In this context, some grading systems or prediction models, such as IOTA SR, IOTA LR2, IOTA SRRA, ADNEX, RMI4, and GI-RADS, have been developed to predict the malignancy of AMs to improve the diagnostic accuracy for malignant tumors [8, 12, 21, 33, 34]. These systems and models summarized the key ultrasound features of ovarian tumors through large-sample research and have undergone many prospective or retrospective external validations. It is hoped that they can sensitively and accurately detect ovarian tumors with malignant risk, and thus guide clinical strategy more accurately and objectively. To some extent, these diagnostic models could compensate for junior doctors’ inexperience in predicting the malignancy of AMs.
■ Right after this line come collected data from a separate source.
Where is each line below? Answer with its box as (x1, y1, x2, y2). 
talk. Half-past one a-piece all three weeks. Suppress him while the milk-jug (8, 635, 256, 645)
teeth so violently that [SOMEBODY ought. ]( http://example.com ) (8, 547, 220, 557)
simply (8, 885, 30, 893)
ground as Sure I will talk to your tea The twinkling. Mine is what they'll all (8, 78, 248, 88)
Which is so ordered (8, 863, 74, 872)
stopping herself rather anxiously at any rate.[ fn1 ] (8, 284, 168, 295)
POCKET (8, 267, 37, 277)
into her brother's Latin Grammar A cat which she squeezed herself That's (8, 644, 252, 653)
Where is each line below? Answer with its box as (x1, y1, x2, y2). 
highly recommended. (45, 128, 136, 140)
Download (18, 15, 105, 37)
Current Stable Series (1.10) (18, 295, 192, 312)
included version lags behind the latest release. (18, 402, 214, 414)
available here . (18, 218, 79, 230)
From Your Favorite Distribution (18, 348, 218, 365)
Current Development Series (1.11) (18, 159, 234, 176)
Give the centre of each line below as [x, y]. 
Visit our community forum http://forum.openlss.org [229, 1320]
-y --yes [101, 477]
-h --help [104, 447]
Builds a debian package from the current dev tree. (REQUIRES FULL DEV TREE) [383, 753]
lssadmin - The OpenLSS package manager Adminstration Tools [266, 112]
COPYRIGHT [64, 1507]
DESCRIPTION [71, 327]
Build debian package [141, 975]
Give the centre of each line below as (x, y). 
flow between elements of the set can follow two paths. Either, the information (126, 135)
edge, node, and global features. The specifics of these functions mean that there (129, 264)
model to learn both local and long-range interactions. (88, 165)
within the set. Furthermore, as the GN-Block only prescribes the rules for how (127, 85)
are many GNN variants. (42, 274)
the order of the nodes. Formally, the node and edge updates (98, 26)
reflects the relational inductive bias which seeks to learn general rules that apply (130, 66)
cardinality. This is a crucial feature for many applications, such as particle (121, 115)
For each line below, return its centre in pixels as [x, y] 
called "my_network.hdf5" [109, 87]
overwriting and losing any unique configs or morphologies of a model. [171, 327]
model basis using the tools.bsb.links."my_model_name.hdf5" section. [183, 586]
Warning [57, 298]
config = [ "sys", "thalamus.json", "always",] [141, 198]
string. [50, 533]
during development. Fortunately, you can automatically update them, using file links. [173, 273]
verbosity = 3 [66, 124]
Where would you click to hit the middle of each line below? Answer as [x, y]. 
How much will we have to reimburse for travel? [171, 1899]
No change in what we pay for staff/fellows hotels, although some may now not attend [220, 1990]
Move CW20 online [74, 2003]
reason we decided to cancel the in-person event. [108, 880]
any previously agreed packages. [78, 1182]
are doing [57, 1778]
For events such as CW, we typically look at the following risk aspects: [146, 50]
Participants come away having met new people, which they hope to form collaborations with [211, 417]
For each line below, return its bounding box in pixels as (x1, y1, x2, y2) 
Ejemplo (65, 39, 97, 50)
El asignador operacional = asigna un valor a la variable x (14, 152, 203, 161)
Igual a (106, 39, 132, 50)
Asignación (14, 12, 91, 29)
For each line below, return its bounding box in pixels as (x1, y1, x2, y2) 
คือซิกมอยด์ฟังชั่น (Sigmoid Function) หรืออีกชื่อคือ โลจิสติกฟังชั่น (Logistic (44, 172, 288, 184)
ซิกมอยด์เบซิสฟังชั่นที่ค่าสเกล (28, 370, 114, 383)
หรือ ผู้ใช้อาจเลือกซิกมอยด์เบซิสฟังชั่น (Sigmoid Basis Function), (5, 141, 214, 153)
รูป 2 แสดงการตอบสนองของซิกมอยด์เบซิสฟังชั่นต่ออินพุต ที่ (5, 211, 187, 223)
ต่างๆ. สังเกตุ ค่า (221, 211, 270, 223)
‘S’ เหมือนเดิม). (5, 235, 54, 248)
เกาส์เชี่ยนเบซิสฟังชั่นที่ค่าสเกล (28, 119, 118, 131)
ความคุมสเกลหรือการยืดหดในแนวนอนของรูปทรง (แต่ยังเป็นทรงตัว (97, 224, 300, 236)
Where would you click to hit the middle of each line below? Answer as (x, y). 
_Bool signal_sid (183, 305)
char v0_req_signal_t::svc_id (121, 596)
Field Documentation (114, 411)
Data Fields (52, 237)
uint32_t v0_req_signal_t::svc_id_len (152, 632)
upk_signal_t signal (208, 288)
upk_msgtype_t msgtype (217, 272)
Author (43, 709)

We performed an external validation of O-RADS, which was the only system that provided a detailed characteristic explanation and description of a large part of benign and malignant lesions to ensure the highest sensitivity in detecting malignant masses. This point was well validated in the analysis of the 616 masses by senior and junior doctors. O-RADS had higher sensitivity in detecting all kinds of malignant tumors than the junior doctors’ subjective judgment (83.7% vs. 70.1%) and the senior doctors’ diagnosis (91.2% vs. 81.0%). It could identify the actual malignancy of the lesion to the greatest extent possible, reducing the serious consequences associated with missed diagnoses. This indicates the vital capability of a malignant tumor predictive model. Patients with highly suspected malignant lesions should be advised to consult a gynecologic oncologist and treated timely.

There is no doubt that higher sensitivity was achieved at the cost of decreased specificity. Another essential advantage of this system is that it proposes management recommendations for patients with each grade of malignancy risk. Subsequent examinations and clinical measures have been advised for these patients [14]. Patients with suspected malignant lesions should be arranged for a magnetic resonance imaging examination or consultation with an ultrasound expert. Experts may correct some misdiagnoses since senior doctors performed better in detecting all kinds of benign tumors than this system in our study.

The two groups of doctors achieved medium intergroup agreement when applying O-RADS, and the AUCs of O-RADS and subjective judgment had no differences in the two groups. This showed that doctors’ experience had an impact on the diagnostic efficiency of the O-RADS system to a certain extent. Compared with diagnosing other kinds of tumors using O-RADS, junior doctors performed much worse than senior doctors diagnosing classical benign lesions in our study. Similar to other studies, common benign tumors of ovarian endometriosic cysts and inflammatory masses accounted for 19.3% of our study sample. Endometriosis tended to occur in women of childbearing age, accounting for approximately 35% of benign pelvic tumors, severely affecting fertility [35, 36], and relating to malignant degeneration of ovarian lesions [37]. Accurately diagnosing and properly managing them as early as possible may protect their fertility. However, the diagnosis of these classical benign lesions depends largely on doctors’ subjective judgment. Thus, an ovarian tumor diagnostic system should provide more detailed diagnostic characteristics to help junior doctors discriminate lesions from malignant tumors and other classical benign lesions.

There were many limitations that should be acknowledged in this study. First, Dynamic images could not be obtained for evaluation. Second, the low malignancy rate (23.9%) in our study sample may be one of the causes of the lower diagnostic specificity of O-RADS. Third, the performance of the following management recommendations needs to be further evaluated by more prospective studies.

Conclusions

O-RADS had excellent performance in predicting malignant AMs. Doctors’ experience has an impact on the diagnostic efficiency of the system. O-RADS could compensate for the lack of experience of junior doctors to a certain extent for its high sensitivity. Better performance in discriminating various benign lesions should be expected with some complement.